Türk toplumu artık giderek adı konulmamış şekilde bir içe dönüş yaşıyor. Ancak bu içe dönüş kendini tanıma olarak değil tam tersi kendini dış dünyaya kapatma ve kendinden olmayanı dışlama hatta onlara öfkelenme, güvenmeme ve itibar göstermeme haline dönüşmüş durumda. Bu o kadar belirgin noktalara ulaştı ki artık aynı grup hatta aynı siyasi kültürlerden gelen insanların karşılıklı çay içmesi bile düşünülemez duruma ulaştı. Eğer bu gerçekleşirse de büyük bir olay haline dönüşüyor.
Pew Araştırma Merkezi geçtiğimiz yıllarda bir araştırma yapmıştı. Bu araştırmaya göre Türklerin diğer milletlere oldukça olumsuz yaklaştığı gözler önüne serilmişti. Buna göre en sevilmeyen ülkelerin başında İsrail vardı. Toplumun yalnızca yüzde 2'si İsrail'e olumlu bakıyordu. Sadece yüzde 19'u ABD'ye olumlu yaklaşırken Avrupa Birliği ülkeleri, Çin, Brezilya ve Rusya için de durum farklı değildi. İran ve Suudi Arabistan gibi Müslüman ülkelerin de pek sevilmediği ortaya konulmuştu. Kısacası kendimizden başkasını sevmediğimiz açık şekilde ortaya çıkmıştı. Bugün buna benzer bir araştırma yapılsa inanın sonuç farklı çıkmaz.
BİRBİRİMİZİ DE SEVMİYORUZ
Aynı araştırmada bireyler arası ilişkilere geldiğinde daha da öze, ben merkeze döndüğümüz görülmüştü. Çünkü 'Kişiler arası güven' araştırmaları Türkiye'nin dünyanın en güvensiz toplumlarından biri olduğunu ortaya koymuştu. Örneğin, 2008 tarihli Dünya Değerler Araştırması'nda Türkiye kişiler arası güven anketinde 60 ülke arasında sonuncu durumdaydı. Türklerin sadece yüzde 4,9'u 'Diğer insanlara çoğunlukla güvenilebilir' çıkmıştı ki bu oran sadece 20 yıl önce korkunç bir soykırım yaşamış olan Ruanda ile aynı düzeydeydi. Kuzey Avrupa ülkelerinde bu oran yüzde 70'lerin üzerindeydi...
UZLAŞI VE AKLIN YERİNİ NEFRET ALMIŞ
Sokakta, statta, kahvede, AVM'lerde insanların birbirinin yüzüne nefretle bakması, kendinden olmayanı ve kendi gibi düşünmeyeni direkt öldürmek istemesi işte bu araştırmaların sonuçlarında yatıyor. Bu veriler doğrultusunda uzlaşı ve aklın yerini nefret ve ötekileştirmenin aldığı ortada.

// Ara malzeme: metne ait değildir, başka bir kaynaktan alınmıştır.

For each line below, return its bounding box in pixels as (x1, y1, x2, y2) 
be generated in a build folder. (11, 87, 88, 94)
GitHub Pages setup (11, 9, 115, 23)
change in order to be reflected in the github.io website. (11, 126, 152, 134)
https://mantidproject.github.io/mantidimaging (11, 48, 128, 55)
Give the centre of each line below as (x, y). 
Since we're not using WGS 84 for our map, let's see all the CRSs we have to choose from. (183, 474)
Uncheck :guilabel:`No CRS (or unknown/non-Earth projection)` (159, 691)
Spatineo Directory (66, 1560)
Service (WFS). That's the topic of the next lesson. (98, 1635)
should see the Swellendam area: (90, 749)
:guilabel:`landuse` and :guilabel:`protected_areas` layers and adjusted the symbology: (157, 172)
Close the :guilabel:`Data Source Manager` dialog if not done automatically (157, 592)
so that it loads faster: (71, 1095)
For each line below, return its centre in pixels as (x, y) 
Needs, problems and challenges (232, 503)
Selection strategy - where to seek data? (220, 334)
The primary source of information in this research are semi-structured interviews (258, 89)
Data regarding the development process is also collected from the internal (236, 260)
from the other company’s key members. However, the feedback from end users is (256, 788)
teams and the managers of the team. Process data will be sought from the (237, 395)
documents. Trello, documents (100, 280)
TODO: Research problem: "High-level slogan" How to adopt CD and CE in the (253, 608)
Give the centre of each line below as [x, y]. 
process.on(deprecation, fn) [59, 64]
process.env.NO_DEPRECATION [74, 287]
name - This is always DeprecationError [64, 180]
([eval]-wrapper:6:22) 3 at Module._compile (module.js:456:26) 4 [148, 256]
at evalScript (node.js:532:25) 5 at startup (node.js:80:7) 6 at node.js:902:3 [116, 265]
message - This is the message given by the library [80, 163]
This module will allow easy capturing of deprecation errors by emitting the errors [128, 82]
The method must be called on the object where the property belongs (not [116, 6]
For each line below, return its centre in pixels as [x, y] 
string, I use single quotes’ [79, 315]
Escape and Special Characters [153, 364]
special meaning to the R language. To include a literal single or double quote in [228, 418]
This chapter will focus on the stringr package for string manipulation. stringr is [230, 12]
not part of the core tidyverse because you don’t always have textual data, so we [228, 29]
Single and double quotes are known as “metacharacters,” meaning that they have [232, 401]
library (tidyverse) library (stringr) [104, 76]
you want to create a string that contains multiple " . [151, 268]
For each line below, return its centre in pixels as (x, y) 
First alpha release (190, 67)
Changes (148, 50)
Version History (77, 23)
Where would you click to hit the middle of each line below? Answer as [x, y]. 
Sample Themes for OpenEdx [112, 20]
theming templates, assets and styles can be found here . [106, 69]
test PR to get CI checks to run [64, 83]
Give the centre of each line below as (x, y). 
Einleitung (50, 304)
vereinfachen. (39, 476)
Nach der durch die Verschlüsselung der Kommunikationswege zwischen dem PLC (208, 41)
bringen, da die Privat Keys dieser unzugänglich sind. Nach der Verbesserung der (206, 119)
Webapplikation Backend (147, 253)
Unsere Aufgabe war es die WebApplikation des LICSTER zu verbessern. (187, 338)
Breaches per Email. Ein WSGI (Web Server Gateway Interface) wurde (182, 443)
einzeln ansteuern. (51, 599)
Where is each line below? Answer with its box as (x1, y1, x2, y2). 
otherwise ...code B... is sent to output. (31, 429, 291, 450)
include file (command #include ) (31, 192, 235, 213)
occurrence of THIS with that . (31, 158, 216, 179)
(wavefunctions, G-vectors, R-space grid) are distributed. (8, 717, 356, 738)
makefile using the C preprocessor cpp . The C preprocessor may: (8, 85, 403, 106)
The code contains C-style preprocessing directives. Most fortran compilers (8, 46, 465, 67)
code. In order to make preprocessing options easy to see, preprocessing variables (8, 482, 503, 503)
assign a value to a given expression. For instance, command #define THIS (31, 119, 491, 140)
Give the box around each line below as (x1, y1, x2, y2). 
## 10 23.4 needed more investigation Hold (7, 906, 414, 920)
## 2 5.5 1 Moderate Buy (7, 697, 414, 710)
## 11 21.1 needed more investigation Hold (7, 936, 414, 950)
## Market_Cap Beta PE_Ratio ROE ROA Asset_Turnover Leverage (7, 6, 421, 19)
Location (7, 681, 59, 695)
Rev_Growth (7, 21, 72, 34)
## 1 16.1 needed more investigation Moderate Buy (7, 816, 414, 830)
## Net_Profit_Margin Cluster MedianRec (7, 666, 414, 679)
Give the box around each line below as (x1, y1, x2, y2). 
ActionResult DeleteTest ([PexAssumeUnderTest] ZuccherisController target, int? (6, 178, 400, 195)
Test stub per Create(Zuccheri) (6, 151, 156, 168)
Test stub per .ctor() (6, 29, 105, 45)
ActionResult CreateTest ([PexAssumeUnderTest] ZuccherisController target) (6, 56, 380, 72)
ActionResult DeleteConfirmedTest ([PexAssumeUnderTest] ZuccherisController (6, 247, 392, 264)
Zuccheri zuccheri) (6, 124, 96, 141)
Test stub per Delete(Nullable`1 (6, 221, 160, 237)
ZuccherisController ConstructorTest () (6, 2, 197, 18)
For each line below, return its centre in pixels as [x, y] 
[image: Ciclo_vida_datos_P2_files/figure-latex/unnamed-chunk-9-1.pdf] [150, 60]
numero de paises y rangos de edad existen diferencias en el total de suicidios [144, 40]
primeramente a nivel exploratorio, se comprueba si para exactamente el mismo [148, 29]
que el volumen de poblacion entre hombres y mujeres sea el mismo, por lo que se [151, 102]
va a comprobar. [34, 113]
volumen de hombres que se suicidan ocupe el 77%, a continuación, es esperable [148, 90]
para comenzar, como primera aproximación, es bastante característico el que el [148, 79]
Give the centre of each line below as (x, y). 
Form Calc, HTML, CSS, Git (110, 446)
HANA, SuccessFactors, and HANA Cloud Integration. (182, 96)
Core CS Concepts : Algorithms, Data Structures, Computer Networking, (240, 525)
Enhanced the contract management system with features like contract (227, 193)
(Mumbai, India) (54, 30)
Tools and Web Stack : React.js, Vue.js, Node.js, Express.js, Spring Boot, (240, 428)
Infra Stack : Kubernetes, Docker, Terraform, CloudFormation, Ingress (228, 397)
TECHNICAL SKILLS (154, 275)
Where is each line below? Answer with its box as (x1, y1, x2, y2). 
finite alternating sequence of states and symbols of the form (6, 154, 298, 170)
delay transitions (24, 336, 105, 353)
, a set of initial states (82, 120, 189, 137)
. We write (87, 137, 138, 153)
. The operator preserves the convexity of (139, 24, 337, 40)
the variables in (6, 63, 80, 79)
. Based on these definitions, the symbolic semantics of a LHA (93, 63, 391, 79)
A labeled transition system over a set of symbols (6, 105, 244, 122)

Kısacası paranoyak bir halde, birbirimizi yok etmenin peşine düşmüşüz. Siyasette, sporda, müzikte, sinemada, içilen kahvenin şekerli-şekersiz oluşunda bile birbirimize öfke kusuyor, sonra da kustuğumuz öfkeyi meşrulaştırmak için kendimize yandaş arıyoruz.
Kim kendisine daha çok yandaş toplarsa da haklı o oluyor.
Eskişehir'de de bunu çok belirgin bir şekilde görüyoruz. En yakın örneğini görmek için sadece birkaç gün önceye dönmek zaten yeterli değil mi?
Dışarıdaki rakibi bile bırakıp parti içi rekabet ve yarış altında yaşananlar başka nasıl açıklanabilir ki?